GIT merge with conflict resolution for changelogs and pom.xml files

Installation

Copy and paste the following snippet into your .yml file.

              

- name: Maven Flow Merge

uses: maven-flow/merge@v1.2.0

Learn more about this action in maven-flow/merge

Choose a version

Maven Flow Merge

A GitHub action for merging Maven projects developed according to GIT Flow. It's aim is to automatically resolve GIT merge conflicts in changelog files and Maven project files (pom.xml) which arise when using this approach.

The Problem With Merging Changelogs And POM Files

Let's imagine a model situation:

  • You have a Maven project which uses GIT Flow.

  • The project has a develop branch, which contains version 1.0.0-SNAPSHOT.

  • You create a release branch release/v1.0.0 from develop.

  • You bump the version in develop to 1.1.0-SNAPSHOT to add new functionality.

  • You add new functionality into develop and update the changelog.

  • You make some bugfixes in release/v1.0.0 and update the changelog.

  • You release version 1.0.0 from release branch relase/v1.0.0.

  • Now you need to merge all the changes from relase/v1.0.0 back into develop.

  • Since the project version in develop has changed from 1.0.0-SNAPSHOT into 1.1.0-SNAPSHOT, and the version in relase/v1.0.0 has changed from 1.0.0-SNAPSHOT into 1.0.0, you will get a merge conflict in your pom.xml file.

  • And since the changelog file in develop contains notes about the new functionality, and the changelog file in release/v1.0.0 contains notes about the bugfixes, you will get a merge conflict in the changelog file as well.

How Changelogs Are Merged

This action uses a special GIT merge driver for changelogs which parses the changelog files and merges them in a logical way taking into account their structure.

  • The changelog file needs to follow the structure defined in Keep a Changelog.

  • A comprehensive description of how the changelog files are actually merged can be found in the merge driver description.

How POM Files Are Merged

This action also uses a special GIT merge driver for Maven project files (pom.xml).

If a version conflict is detected, the version in ours is temporarily changed to the version fromtheirs, and a standard GIT merge is performed by calling git merge-file. After the merge, the version in ours is changed back into the original value.

It is essentially the same as in this stackoverflow answer, except that no additional commits are made. The GIT history will remain clean and contain only the merge commit.

NOTE: There can still be conflicts in other parts of the pom.xml file.

This merge driver works also for multi-module Maven projects, even in cases when the project version is inherited from the parent project version.

Usage

Preconditions:

  • The GIT repository needs to be checked-out with full history, otherwise you will get an "unrelated histories" error message upon merge. To checkout the full history, call action actions/checkout with attribute fetch-depth: 0. See example workflow below.

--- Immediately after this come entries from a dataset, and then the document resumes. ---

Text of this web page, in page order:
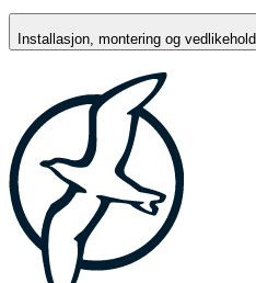
Installasjon, montering og vedlikehold
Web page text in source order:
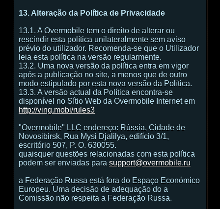
13. Alteração da Política de Privacidade
13.1. A Overmobile tem o direito de alterar ou
rescindir esta política unilateralmente sem aviso
prévio do utilizador. Recomenda-se que o Utilizador
leia esta política na versão regularmente.
13.2. Uma nova versão da política entra em vigor
após a publicação no site, a menos que de outro
modo estipulado por esta nova versão da Política.
13.3. A versão actual da Política encontra-se
disponível no Sítio Web da Overmobile Internet em
http://ving.mobi/rules3
"Overmobile" LLC endereço: Rússia, Cidade de
Novosibirsk, Rua Mysi Djalilya, edifício 3/1,
escritório 507, P. O. 630055.
quaisquer questões relacionadas com esta política
podem ser enviadas para support@overmobile.ru
a Federação Russa está fora do Espaço Económico
Europeu. Uma decisão de adequação do a
Comissão não respeita a Federação Russa.
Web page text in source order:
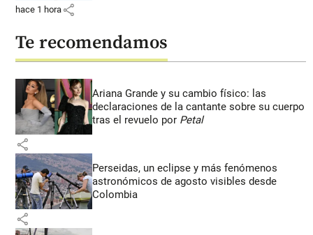
hace 1 hora share
Te recomendamos
Ariana Grande y su cambio físico: las
declaraciones de la cantante sobre su cuerpo
tras el revuelo por Petal
share
Perseidas, un eclipse y más fenómenos
astronómicos de agosto visibles desde
Colombia
share
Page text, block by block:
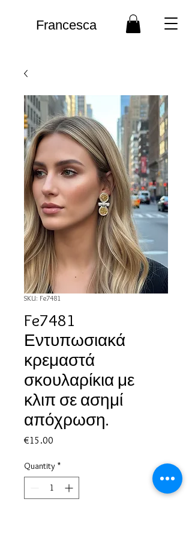
Francesca
SKU: Fe7481
Fe7481
Εντυπωσιακά
κρεμαστά
σκουλαρίκια με
κλιπ σε ασημί
απόχρωση.
€15.00
Quantity *

  • The GITHUB_TOKEN (which is used by default in actions/checkout) needs to have write permission for scope contents, otherwise the merge cannot be pushed. See GitHub documentation and example workflow below.

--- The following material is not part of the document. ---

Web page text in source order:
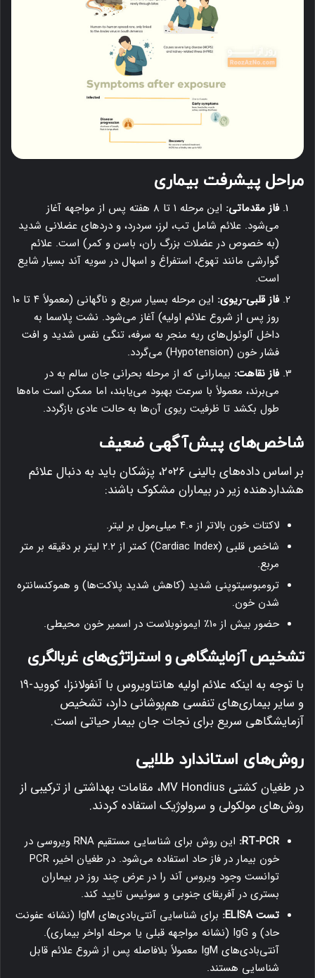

  • To merge POM files, the merge job needs run on a Linux-based runner (the pom merge driver is a bash script).

  • To merge changelogs, the merge job needs to set up Java 17 or later (the changelog merge driver runs on Java).

Minimum action configuration (merge from current branch into develop):

    - name: Merge into develop
      uses: maven-flow/merge@v1
      with:
        source-branch: ${{ github.ref_name }}
        target-branch: 'develop'

Full action configuration:

    - name: Merge into develop
      uses: maven-flow/merge@v1
      with:
        changelog-file: '**/CHANGELOG.md'
        changelog-rebase: false
        pom-file: '**/pom.xml'
        source-branch: ${{ github.ref_name }}
        target-branch: 'develop'

Example merge workflow:

name: Merge to develop

on: push

jobs:

  merge-to-develop:
    if: startsWith(github.ref, 'refs/heads/release') # only run merge on release branches
    runs-on: ubuntu-latest
    permissions:
      contents: write                   # write permission needed to enable GIT push after merge
    steps:

    - uses: actions/checkout@v4
      with:
        fetch-depth: 0                  # the full GIT history needs to be checked out

    - name: Set up JDK 17               # Java >= 17 is needed to run the changelog merge driver
      uses: actions/setup-java@v4
      with:
        java-version: '17'
        distribution: 'temurin'

    - name: Merge to develop branch
      uses: maven-flow/merge@v1
      with:
        source-branch: ${{ github.ref_name }}
        target-branch: 'develop'

Inputs

changelog-file

Optional. The name of your changelog file. It may contain wildcard characters - the same format as in .gitignore or .gitattributes files.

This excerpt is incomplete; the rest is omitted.